Motivation
Data
assimilation,
or filtering, refers to the problem of combining noisy observations of a
(typically physical) system together with a model for that system
in
order to infer the state and/or parameters online as data is received. In the Bayesian probabilistic context of a
hidden-Markov model, this leads
to a
recursion of Bayesian updates. The
objective of the filtering problem is then to obtain the posterior distribution
of the unknown as a function of
the
history of observations. One objective
of this research is (i) to
obtain better approximations of this distribution. This is often not possible in practice
even
when it is the objective. One may aim to
obtain an estimator (and some coarse measure of spread) which tracks the truth
rather than aiming
for
the full distribution. Another objective
of this research is (ii) to analyze existing commonly used filtering algorithms
from this perspective to determine
their
accuracy and stability properties. By
the triangle inequality such estimators can be related to the mean of the
filtering distribution (i) in case
this
is stable. This is important both for theoreticians in terms of making sense of
the results of these filters in a rigorous way, and also for the practitioner who may use insight from
these studies to develop better filters.
Methodology
Currently
we
are developing algorithms for (i) which rely on deterministic
parameterizations of the distribution and hence surmount the undesirable convergence
rates
associated with Monte-Carlo sampling [1].

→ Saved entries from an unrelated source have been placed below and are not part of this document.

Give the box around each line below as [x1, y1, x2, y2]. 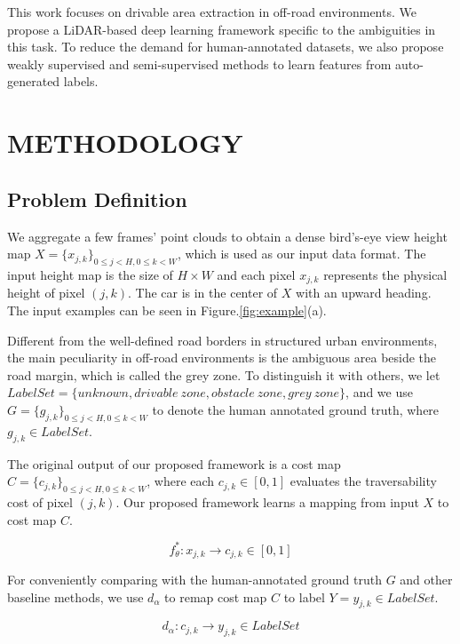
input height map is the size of [7, 265, 173, 283]
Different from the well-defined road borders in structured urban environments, [7, 330, 438, 349]
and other [400, 570, 453, 589]
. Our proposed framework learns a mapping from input [115, 492, 419, 511]
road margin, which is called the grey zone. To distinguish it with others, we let [7, 365, 440, 384]
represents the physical [323, 265, 448, 283]
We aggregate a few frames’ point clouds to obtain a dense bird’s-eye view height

In order to tackle (ii), we identify properties of the underlying system
and leverage these
to
prove rigorous convergence results for filter estimators. In particular, the methodology relies on
observing the unpredictable part of the system, and trusting the observations
sufficiently much [2-5].
Outcomes
We
have
tested and implemented the first of our filters with very promising results
[1]. We have rigorous convergence
results for the most fundamental filter 3DVAR [2,3,4] and are working on
similar results for the more elaborate filters ExKF and EnKF [5].